Marasco: “Regione corregga orientamenti, ma più fermezza da Foggia”

Il candidato sindaco del centrosinistra si esprime sui fondi negati per la Chiesa delle Croci e la vicenda dei turisti austriaci: “E’ necessario un radicale cambiamento nel rapporto con la Regione Puglia”

Nota - Questo comunicato è stato pubblicato integralmente come contributo esterno. Questo contenuto non è pertanto un articolo prodotto dalla redazione di FoggiaToday

“Gli orientamenti della Regione Puglia sono da correggere e molto dipende da un atteggiamento foggiano anch’esso da modificare all’insegna della fermezza, delle competenze e di un maggiore dinamismo”. Il candidato sindaco di Foggia per il centrosinistra, Augusto Marasco, commenta lo scambio polemico tra il presidente della Camera di Commercio di Foggia, Fabio Porreca, e l’assessore regionale a Mediterraneo, Cultura e Turismo, Silvia Godelli, sui viaggi di primavera che porteranno in Puglia migliaia di pensionati austriaci.

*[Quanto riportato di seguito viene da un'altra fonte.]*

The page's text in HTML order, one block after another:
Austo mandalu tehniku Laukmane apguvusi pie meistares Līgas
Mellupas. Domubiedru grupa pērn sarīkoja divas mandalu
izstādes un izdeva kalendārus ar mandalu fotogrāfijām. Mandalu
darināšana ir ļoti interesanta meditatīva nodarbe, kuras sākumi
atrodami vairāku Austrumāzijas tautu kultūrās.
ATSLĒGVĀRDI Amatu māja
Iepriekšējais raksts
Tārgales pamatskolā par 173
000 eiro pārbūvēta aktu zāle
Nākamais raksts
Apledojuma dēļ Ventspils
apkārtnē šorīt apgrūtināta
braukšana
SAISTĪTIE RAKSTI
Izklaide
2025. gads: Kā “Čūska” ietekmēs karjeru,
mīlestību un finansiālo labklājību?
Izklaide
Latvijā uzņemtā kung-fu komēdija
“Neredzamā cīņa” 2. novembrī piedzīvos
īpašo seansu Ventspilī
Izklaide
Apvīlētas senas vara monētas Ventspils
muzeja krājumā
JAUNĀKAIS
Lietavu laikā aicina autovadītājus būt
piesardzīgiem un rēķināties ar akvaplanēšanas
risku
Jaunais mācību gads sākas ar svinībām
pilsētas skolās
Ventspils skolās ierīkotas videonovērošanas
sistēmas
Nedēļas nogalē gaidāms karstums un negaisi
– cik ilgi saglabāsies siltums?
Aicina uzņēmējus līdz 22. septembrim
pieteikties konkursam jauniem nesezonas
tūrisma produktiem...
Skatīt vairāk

“Ci sono circostanze specifiche che danno ragione più al presidente Porreca – osserva Marasco – non fosse altro perché, esattamente un anno fa, nello giustificare la posizione della Regione rispetto a un’analoga denuncia di un consigliere regionale eletto in Capitanata, l’assessore Godelli parlava di un’iniziativa nata solo tra operatori turistici privati mentre, lunedì prossimo, la conferenza stampa sul viaggio primaverile dei seniores austriaci sarà marcatamente istituzionale vista la presenza dei vertici regionali e addirittura le rappresentanze diplomatiche”.

“Ma c’è una questione più generale – continua il candidato sindaco – che sconta, specie quando si tratta di turismo e cultura, una matrice accentratrice impermeabile al protagonismo delle istituzioni locali”. “Per esempio – prosegue Marasco – sembra sia stato disatteso l’impegno preso appena due mesi fa, ai massimi livelli regionale e comunale, per il restauro dell’Arco trionfale della Chiesa delle Croci”.

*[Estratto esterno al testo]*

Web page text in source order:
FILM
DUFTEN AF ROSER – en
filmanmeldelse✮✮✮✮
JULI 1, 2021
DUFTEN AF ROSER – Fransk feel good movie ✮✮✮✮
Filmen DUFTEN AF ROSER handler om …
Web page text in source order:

“Non mi interessa fare polemica elettorale – precisa il candidato sindaco del centrosinistra – malgrado io stesso abbia gioito nell’apprendere la notizia diffusa da Palazzo di Città a febbraio scorso ma, siccome la città è chiamata a scegliere la futura Amministrazione, è giusto sappia che ci sarà un radicale cambiamento di atteggiamento verso la Regione Puglia, a prescindere dalle convenienze e dalle omogeneità di colore politico attuali e future”.

“Siccome c’erano e ci sono tutti gli elementi per intervenire essendo un monumento nazionale simbolo della città, avendo l’assessorato che dirigevo fatto avanzare la progettazione, essendo serissimo il pericolo di crollo – conclude Marasco – è incredibile che ancora una volta non si siano trovati 500mila euro per un primo intervento sulla Chiesa delle Croci”.